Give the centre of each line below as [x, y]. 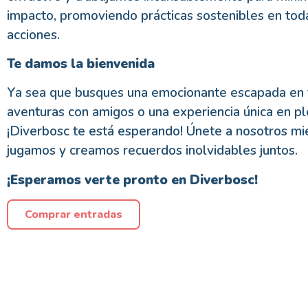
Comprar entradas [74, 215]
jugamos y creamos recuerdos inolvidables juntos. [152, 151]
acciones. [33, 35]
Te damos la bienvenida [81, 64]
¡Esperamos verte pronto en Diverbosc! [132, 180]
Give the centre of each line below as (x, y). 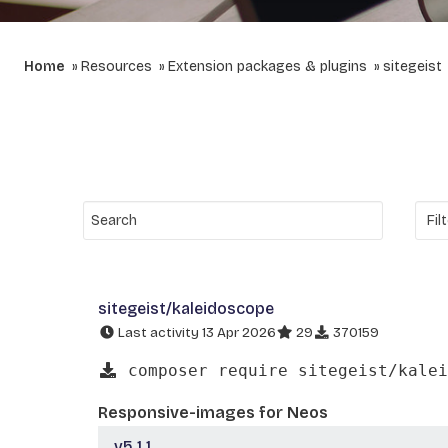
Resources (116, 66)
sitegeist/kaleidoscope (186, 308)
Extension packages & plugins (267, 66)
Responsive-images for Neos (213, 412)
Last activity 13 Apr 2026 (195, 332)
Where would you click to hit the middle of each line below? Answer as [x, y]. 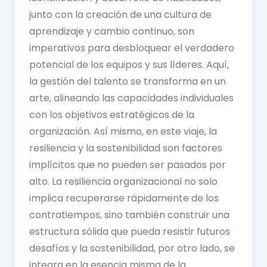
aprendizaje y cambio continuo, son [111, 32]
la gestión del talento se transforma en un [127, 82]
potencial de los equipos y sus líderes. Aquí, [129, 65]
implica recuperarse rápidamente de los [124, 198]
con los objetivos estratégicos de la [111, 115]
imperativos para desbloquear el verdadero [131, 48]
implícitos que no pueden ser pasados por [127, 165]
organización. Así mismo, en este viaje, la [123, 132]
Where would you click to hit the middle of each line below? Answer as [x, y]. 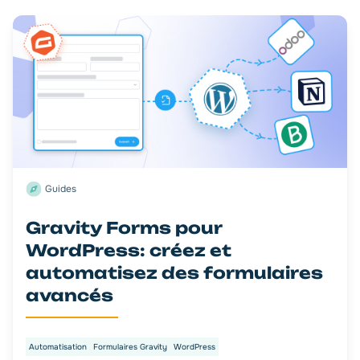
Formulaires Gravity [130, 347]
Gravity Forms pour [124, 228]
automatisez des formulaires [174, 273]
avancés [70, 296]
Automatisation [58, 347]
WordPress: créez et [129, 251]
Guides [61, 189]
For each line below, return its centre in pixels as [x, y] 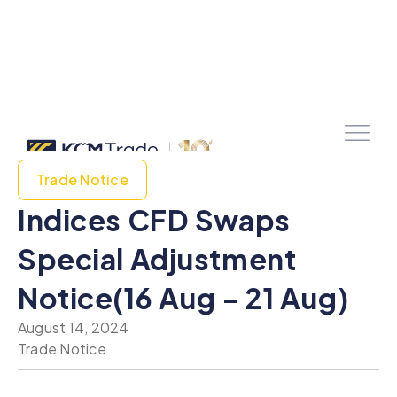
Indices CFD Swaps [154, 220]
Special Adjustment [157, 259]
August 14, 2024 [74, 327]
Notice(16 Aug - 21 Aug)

__________

WORK INSTRUCTIONS:
Line by line, print the records exactly, leaving the pictures behind.

RESPONSE TO THE EXERCISE:
Give the centre of each line below as [x, y]. 
Comprar entradas [74, 215]
jugamos y creamos recuerdos inolvidables juntos. [152, 151]
acciones. [33, 35]
Te damos la bienvenida [81, 64]
¡Esperamos verte pronto en Diverbosc! [132, 180]
Give the centre of each line below as (x, y). 
Resources (116, 66)
sitegeist/kaleidoscope (186, 308)
Extension packages & plugins (267, 66)
Responsive-images for Neos (213, 412)
Last activity 13 Apr 2026 (195, 332)
Where would you click to hit the middle of each line below? Answer as [x, y]. 
aprendizaje y cambio continuo, son [111, 32]
la gestión del talento se transforma en un [127, 82]
potencial de los equipos y sus líderes. Aquí, [129, 65]
implica recuperarse rápidamente de los [124, 198]
con los objetivos estratégicos de la [111, 115]
imperativos para desbloquear el verdadero [131, 48]
implícitos que no pueden ser pasados por [127, 165]
organización. Así mismo, en este viaje, la [123, 132]
Where would you click to hit the middle of each line below? Answer as [x, y]. 
Formulaires Gravity [130, 347]
Gravity Forms pour [124, 228]
automatisez des formulaires [174, 273]
avancés [70, 296]
Automatisation [58, 347]
WordPress: créez et [129, 251]
Guides [61, 189]
For each line below, return its centre in pixels as [x, y] 
Indices CFD Swaps [154, 220]
Special Adjustment [157, 259]
August 14, 2024 [74, 327]
Notice(16 Aug - 21 Aug)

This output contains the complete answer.